27 de Setembro de 2019 às 00:01

João Alvarenga

A priori, as gírias estão inseridas no cotidiano da sociedade há priscas eras; todavia, uma dúvida permanece: quando, de fato, esse fenômeno de linguagem passou a fazer parte da comunicação? Investigações dão conta de que, talvez, os romanos já fizessem uso de termos que transgrediam a língua oficial do Império. Afinal, o idioma oficial de Roma apresentava uma curiosa dicotomia: uma língua culta, digna das autoridades, e uma vertente vulgar (falada pelo povo). Alguns estudiosos acreditam que isso tenha sido um contributo para a sedimentação de expressões populares enraizadas na cultura de muitos países.

Todavia, é mister observar que não se tem uma certeza absoluta, no meio acadêmico, se o panorama descrito acima, realmente, foi determinante para o surgimento dos muitos desvios da norma padrão. Especulações à parte, o que se sabe, no fundo, é que as palavras transgressoras ganham cada vez mais amplitude, no tecido social. Assim, até mesmo os espaços que pressupõem doses de formalismo, como ambientes corporativos, escolas, igrejas e inúmeras instituições, a título de “política de boa vizinhança”, toleram a presença de vocábulos de baixo calão ou mesmo linguajar chulo. Tal postura acompanha, para o bem ou para o mal, o ideário do politicamente correto”, em que a sagrada liberdade de expressão contraria as boas maneiras.

No entanto, nem sempre foi assim, pois numa situação análoga às tatuagens (tão visíveis hoje), num passado não tão remoto, carregavam o estigma de traços de marginalidade ou alguém de passou algum tempo na cadeia; mas que, agora, em pleno no pós-modernismo, abarca a ideia de quebra de paradigma. Tanto que tais marcas, antes escondidas em algumas partes discretas do corpo, são ostentadas por personalidades midiáticas que influenciam, diretamente, os grupos que desejam adotar esse modismo associado ao conceito de jovialidade e vida saudável.

Ademais, no caso das gírias, é interessante observar que, antigamente, esse vício de linguagem tinha seu uso reprimidíssimo, principalmente nas salas de aula. Afinal, acreditava-se que tais construções, por serem considerados verdadeiros “açoites” às regras gramaticais, comprometiam o aprendizado da juventude, além de corromper a essência da língua. Esse radicalismo perdeu credibilidade, a partir do momento em que a televisão brasileira rompeu com o formalismo, a fim de cativar a audiência, algo que se intensificou com o advento da internet.

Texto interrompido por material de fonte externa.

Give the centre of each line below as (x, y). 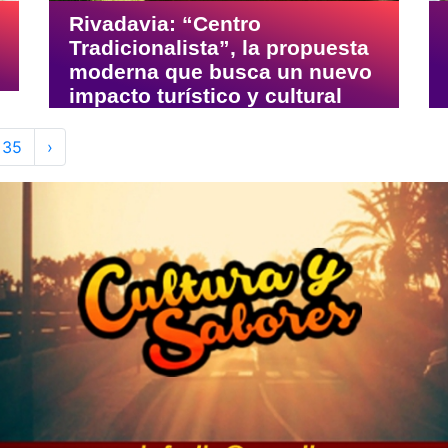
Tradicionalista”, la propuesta (219, 48)
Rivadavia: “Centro (165, 24)
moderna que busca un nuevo (220, 72)
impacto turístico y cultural (205, 96)
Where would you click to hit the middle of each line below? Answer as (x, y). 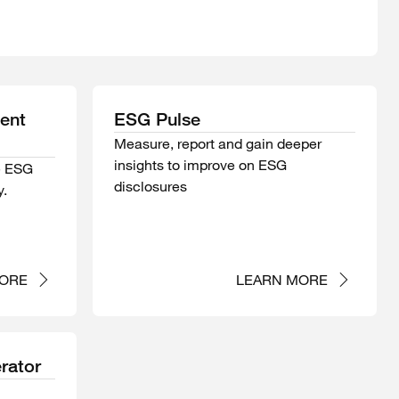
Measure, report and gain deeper (217, 144)
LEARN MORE (281, 280)
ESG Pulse (157, 120)
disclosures (150, 187)
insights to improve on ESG (200, 165)
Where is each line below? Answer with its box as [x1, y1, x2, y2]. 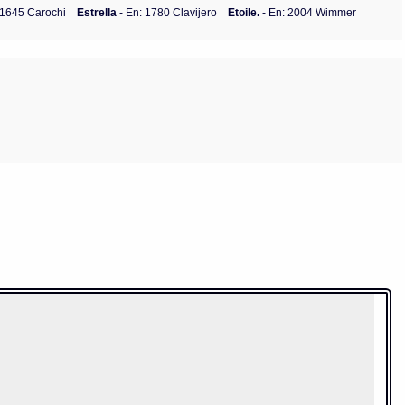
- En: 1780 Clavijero [117, 5, 218, 18]
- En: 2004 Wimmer [259, 5, 357, 18]
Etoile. [228, 5, 260, 18]
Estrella [77, 5, 118, 18]
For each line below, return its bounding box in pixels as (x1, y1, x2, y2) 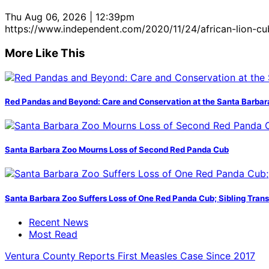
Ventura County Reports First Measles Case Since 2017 (5, 249, 255, 262)
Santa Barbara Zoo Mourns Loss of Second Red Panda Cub (5, 145, 229, 155)
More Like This (5, 46, 85, 60)
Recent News (29, 216, 88, 228)
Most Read (29, 228, 77, 240)
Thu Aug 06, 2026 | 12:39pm (5, 11, 134, 23)
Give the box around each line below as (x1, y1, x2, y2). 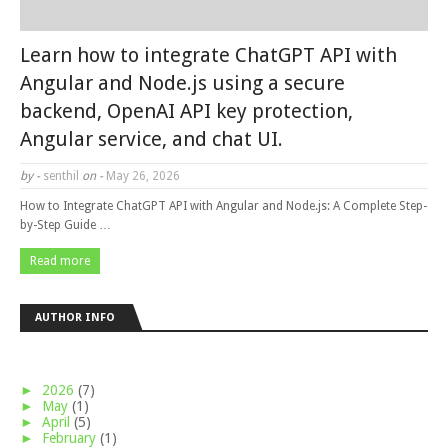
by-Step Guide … (20, 218, 111, 232)
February (42, 430, 100, 446)
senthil (40, 169, 79, 183)
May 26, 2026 (103, 169, 180, 183)
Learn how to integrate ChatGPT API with (20, 43, 397, 67)
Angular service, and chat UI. (20, 127, 283, 151)
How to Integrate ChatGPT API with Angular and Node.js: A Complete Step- (20, 199, 427, 213)
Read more (30, 254, 90, 268)
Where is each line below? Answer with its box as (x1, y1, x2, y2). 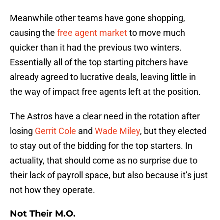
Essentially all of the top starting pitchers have (10, 57, 188, 68)
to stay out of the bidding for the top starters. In (10, 140, 192, 151)
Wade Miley (95, 126, 140, 137)
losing (10, 126, 35, 137)
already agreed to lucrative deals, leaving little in (10, 72, 196, 82)
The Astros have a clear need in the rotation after (10, 111, 200, 122)
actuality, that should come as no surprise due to (10, 155, 197, 166)
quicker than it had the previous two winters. (10, 42, 182, 53)
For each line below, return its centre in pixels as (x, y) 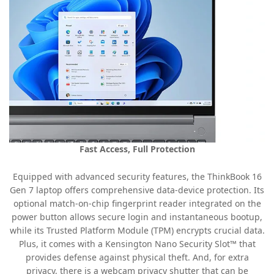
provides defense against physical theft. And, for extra (137, 257)
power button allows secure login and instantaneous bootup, (137, 217)
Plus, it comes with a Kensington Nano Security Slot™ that (137, 244)
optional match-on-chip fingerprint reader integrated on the (137, 204)
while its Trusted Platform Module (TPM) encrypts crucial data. (137, 231)
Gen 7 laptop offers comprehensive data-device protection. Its (137, 190)
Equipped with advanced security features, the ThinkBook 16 (137, 177)
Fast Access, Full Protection (137, 149)
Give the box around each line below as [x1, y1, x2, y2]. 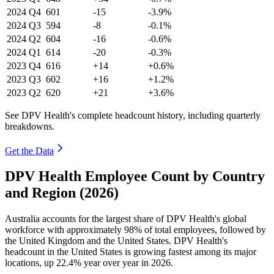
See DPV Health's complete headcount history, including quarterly [5, 109, 261, 120]
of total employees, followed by [142, 224, 266, 235]
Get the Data [5, 145, 54, 156]
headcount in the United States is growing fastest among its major [5, 246, 256, 257]
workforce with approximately [5, 224, 124, 235]
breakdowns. [5, 120, 54, 131]
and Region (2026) [5, 185, 119, 201]
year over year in [81, 257, 151, 268]
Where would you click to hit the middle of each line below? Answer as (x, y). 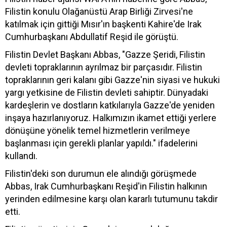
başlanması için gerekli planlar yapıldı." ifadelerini (101, 143)
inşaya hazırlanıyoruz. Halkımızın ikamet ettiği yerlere (111, 118)
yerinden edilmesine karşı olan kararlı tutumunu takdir (111, 199)
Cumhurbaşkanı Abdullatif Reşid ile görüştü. (92, 36)
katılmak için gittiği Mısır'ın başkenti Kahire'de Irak (103, 24)
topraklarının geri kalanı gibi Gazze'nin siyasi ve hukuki (112, 80)
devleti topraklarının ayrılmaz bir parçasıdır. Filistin (104, 67)
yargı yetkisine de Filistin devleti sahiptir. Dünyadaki (107, 92)
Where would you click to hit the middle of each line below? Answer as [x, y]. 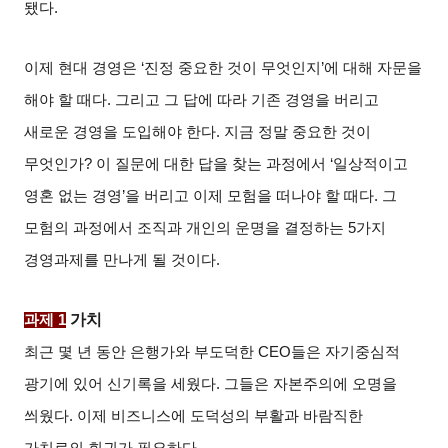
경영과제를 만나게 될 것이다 [120, 260]
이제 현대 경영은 [81, 68]
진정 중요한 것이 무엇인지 [233, 68]
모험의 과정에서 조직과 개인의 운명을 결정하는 [184, 228]
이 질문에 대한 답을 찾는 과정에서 [211, 164]
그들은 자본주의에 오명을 [311, 384]
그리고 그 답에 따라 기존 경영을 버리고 [247, 100]
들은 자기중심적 [346, 352]
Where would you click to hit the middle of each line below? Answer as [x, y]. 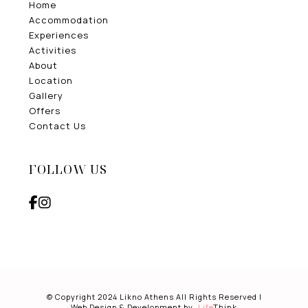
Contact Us [58, 126]
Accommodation [69, 20]
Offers [45, 111]
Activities [53, 51]
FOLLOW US [68, 169]
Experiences [59, 35]
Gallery [46, 96]
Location [51, 81]
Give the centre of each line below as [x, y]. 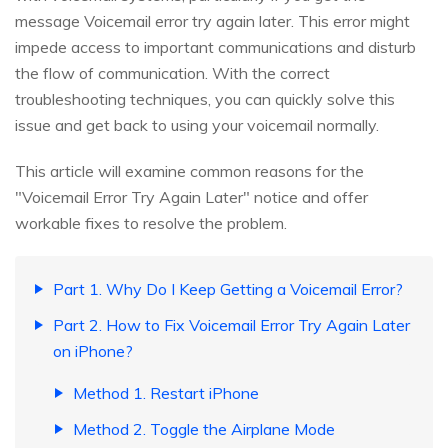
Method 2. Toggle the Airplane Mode [204, 429]
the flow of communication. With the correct [172, 73]
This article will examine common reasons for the [189, 171]
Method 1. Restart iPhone [166, 393]
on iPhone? [93, 351]
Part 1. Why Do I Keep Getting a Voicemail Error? [228, 289]
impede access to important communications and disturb [215, 47]
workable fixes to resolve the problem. [151, 223]
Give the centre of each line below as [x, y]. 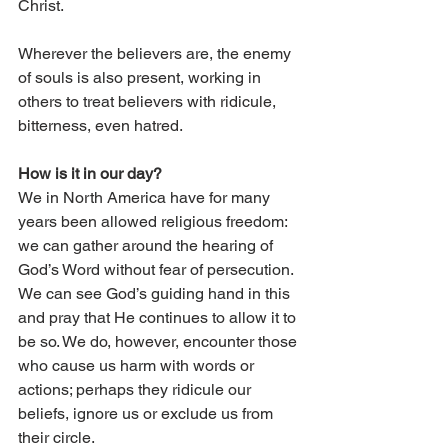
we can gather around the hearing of [147, 246]
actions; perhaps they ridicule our [136, 390]
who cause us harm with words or [138, 366]
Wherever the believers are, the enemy [156, 54]
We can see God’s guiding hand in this [156, 294]
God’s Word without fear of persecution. [157, 270]
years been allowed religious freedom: [154, 222]
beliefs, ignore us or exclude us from [147, 414]
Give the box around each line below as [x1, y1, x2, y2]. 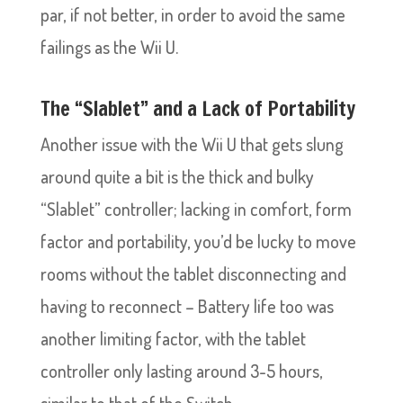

Nesse quesito, há paradoxo a ser observado: são justamente os jovens que mais recorrem às tais ousadias linguísticas, com a finalidade de constituírem um “dialeto” próprio das chamadas tribos urbanas, a saber: surfistas, rappers, hippies, tatuadores e grafiteiros. Além disso, não ficam de fora dessa lista os jargões profissionais, certos regionalismos e a linguagem das penitenciárias.

Outro aspecto que também chama a atenção dos pesquisadores é o fato de que as gírias, embora carreguem o espírito da contestação à norma padrão, envelhecem com os falantes. Ou seja, de tempos em tempos, expressões que, antes eram tidas como “descoladas”, ultramodernas, tornam-se o mais puro exemplo de arcaísmo. Assim, ou a pessoa não se lembra da gíria ou sente vergonha de usá-la, em determinados locais, pois teme denunciar a idade. Ou seja, o moderno também se torna démodé. Os estilistas conhecem bem esse assunto.

Para finalizar, é natural que isso aconteça, porque a língua é um ser vivo em constante transformação. Logo, metaforicamente, quando uma palavra cai em desuso no céu do léxico, outras tantas são incorporadas à constelação da linguagem. Assunto da próxima quinzena: a beleza da crônica reflexiva. Até lá!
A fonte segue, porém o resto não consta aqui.